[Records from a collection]
=== Section Start ===

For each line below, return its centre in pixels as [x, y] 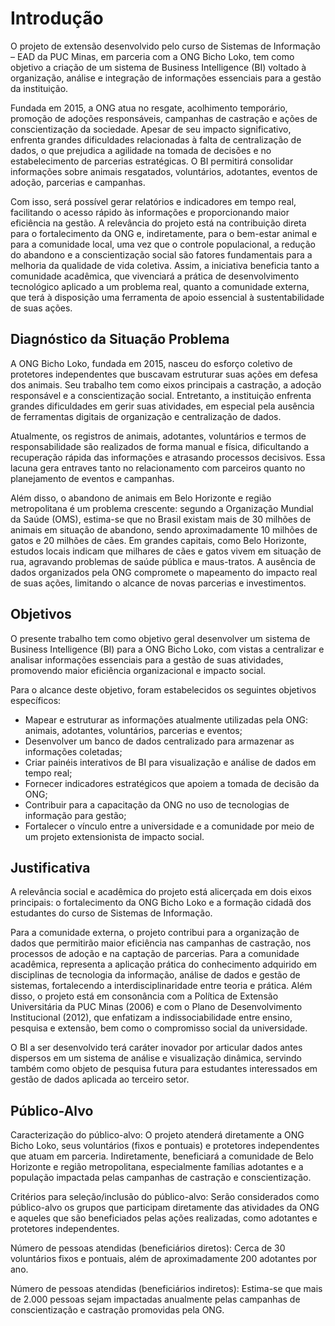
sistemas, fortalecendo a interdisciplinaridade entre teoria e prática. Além [161, 986]
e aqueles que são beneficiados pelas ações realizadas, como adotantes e [164, 1218]
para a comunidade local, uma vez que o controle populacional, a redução [163, 244]
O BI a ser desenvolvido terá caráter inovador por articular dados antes [156, 1048]
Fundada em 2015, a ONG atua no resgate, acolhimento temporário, [149, 108]
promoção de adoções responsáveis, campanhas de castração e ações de [164, 118]
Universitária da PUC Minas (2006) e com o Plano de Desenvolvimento [156, 1007]
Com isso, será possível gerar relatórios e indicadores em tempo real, [153, 201]
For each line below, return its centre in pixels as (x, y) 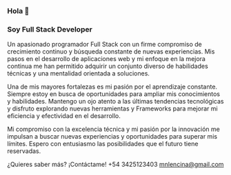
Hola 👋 (18, 11)
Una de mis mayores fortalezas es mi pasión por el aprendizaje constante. (112, 87)
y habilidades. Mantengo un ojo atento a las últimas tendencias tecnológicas (115, 102)
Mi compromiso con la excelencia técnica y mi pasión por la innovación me (114, 129)
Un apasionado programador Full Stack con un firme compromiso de (104, 45)
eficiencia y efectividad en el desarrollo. (64, 116)
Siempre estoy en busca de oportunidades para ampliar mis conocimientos (114, 94)
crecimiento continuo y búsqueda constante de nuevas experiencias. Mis (111, 51)
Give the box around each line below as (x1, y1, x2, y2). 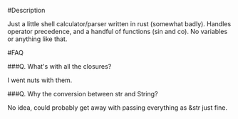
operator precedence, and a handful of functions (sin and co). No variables (7, 28, 228, 35)
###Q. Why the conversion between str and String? (7, 90, 158, 98)
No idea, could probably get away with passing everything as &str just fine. (7, 103, 228, 112)
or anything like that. (7, 35, 68, 43)
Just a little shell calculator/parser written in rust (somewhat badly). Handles (7, 20, 232, 28)
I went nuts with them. (7, 76, 73, 84)
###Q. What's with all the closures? (7, 62, 112, 70)
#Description (7, 6, 46, 14)
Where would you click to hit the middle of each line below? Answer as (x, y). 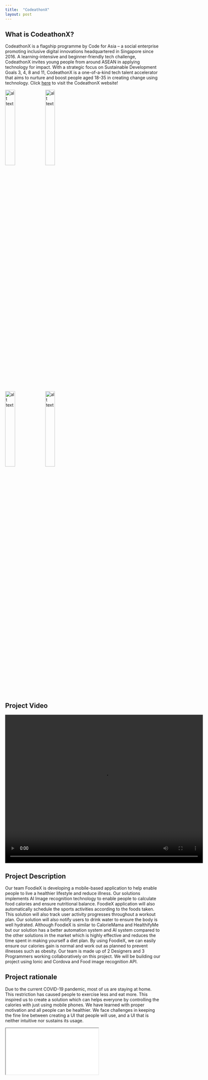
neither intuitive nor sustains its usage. (44, 1020)
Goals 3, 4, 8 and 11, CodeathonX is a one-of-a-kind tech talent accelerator (82, 73)
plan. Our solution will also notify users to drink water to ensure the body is (82, 919)
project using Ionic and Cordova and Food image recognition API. (71, 961)
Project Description (36, 876)
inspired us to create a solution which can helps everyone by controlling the (82, 999)
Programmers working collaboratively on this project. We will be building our (83, 956)
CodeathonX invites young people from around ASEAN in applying (72, 62)
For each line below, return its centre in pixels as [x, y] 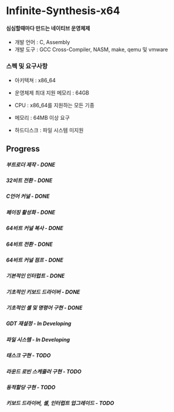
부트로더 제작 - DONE [31, 164]
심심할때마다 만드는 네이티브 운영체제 [48, 28]
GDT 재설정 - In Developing [39, 323]
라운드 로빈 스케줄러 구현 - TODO [44, 372]
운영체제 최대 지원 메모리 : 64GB [52, 93]
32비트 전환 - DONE [29, 181]
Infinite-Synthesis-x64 [63, 11]
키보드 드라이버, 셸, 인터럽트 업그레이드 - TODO [60, 403]
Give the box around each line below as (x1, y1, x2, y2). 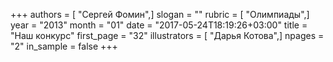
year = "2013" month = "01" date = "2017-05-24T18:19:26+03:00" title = (10, 19, 308, 31)
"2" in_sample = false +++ (10, 40, 118, 52)
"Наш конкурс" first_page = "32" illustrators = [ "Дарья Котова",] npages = (10, 30, 325, 41)
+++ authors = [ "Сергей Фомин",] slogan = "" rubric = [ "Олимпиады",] (10, 9, 310, 20)
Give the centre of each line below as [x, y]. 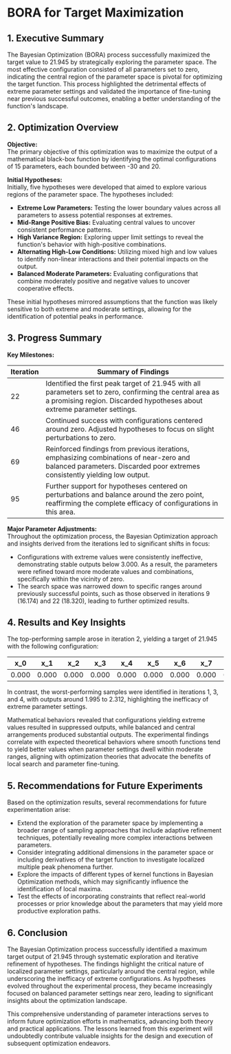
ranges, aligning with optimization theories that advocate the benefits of [109, 757]
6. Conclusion [37, 933]
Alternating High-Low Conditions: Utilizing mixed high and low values [117, 251]
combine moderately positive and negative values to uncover [103, 281]
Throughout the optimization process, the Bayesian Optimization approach [112, 536]
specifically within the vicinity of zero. [71, 579]
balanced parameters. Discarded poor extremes [123, 466]
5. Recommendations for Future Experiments [105, 785]
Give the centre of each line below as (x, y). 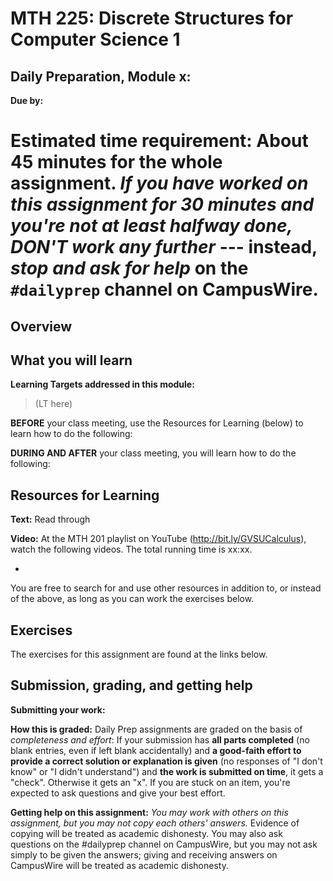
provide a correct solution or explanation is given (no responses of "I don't (166, 761)
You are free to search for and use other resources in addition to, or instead (166, 588)
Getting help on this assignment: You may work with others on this (149, 812)
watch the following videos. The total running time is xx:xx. (131, 549)
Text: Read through (50, 519)
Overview (41, 326)
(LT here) (53, 404)
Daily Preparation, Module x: (101, 76)
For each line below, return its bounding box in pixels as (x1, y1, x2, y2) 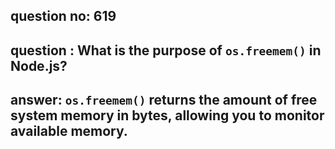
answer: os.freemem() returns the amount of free (10, 92, 318, 109)
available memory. (10, 123, 128, 140)
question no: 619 (10, 8, 117, 25)
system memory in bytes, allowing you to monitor (10, 107, 325, 124)
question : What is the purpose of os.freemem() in (10, 42, 322, 59)
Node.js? (10, 57, 68, 74)
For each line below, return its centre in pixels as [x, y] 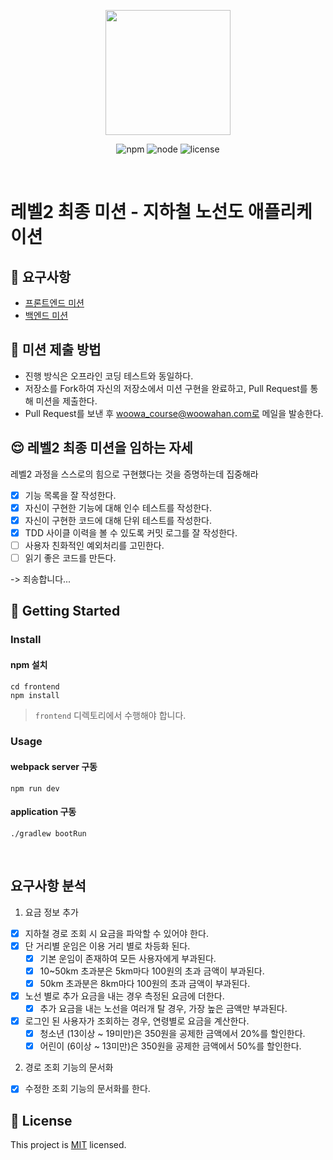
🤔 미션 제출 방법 [56, 350]
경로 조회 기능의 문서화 [69, 1067]
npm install [35, 695]
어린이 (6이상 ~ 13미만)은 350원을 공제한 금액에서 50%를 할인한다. [170, 1046]
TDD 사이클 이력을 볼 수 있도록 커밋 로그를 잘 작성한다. [131, 532]
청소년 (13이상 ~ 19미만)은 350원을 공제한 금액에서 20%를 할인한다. [172, 1034]
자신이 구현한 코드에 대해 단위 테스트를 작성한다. [118, 520]
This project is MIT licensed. [68, 1145]
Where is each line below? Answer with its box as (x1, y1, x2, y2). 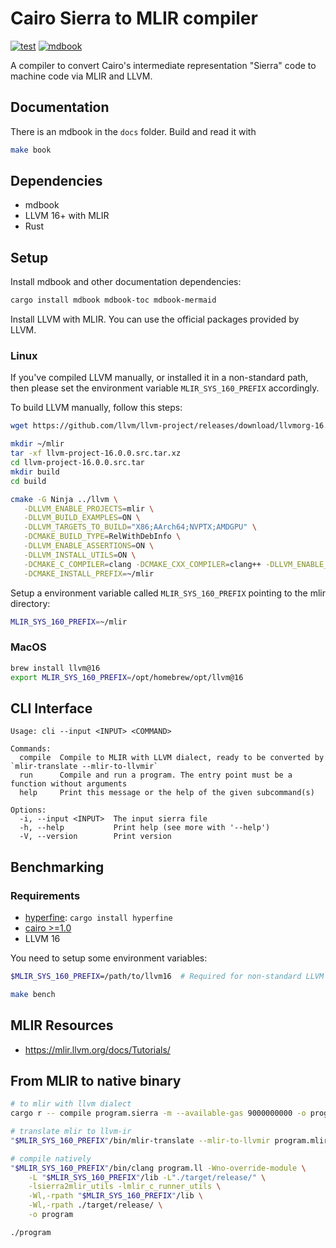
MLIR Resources (10, 1017, 114, 1034)
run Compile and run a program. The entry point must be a (19, 770, 293, 781)
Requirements (10, 888, 81, 902)
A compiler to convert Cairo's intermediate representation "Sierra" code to (10, 59, 317, 71)
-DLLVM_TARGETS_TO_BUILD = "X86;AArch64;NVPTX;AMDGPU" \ (23, 522, 257, 532)
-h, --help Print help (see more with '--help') (19, 823, 271, 833)
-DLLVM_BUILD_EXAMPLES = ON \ (23, 513, 141, 523)
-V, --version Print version (19, 832, 172, 842)
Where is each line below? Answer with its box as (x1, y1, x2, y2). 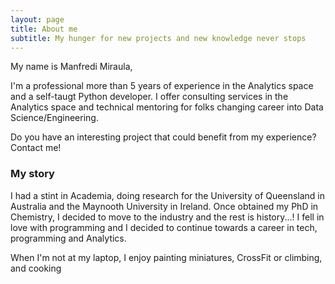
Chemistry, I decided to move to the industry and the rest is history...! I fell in (10, 211, 325, 223)
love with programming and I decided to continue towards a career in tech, (10, 221, 318, 233)
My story (10, 167, 55, 181)
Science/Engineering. (10, 112, 99, 124)
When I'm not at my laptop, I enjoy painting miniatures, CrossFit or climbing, (10, 251, 323, 263)
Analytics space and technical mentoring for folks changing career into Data (10, 101, 324, 113)
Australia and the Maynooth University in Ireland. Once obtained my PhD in (10, 200, 319, 212)
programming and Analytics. (10, 232, 127, 244)

=== Section End ===

Show each line of the records above containing "that".

or anything like that. (7, 35, 68, 43)
ranges, aligning with optimization theories that advocate the benefits of [109, 757]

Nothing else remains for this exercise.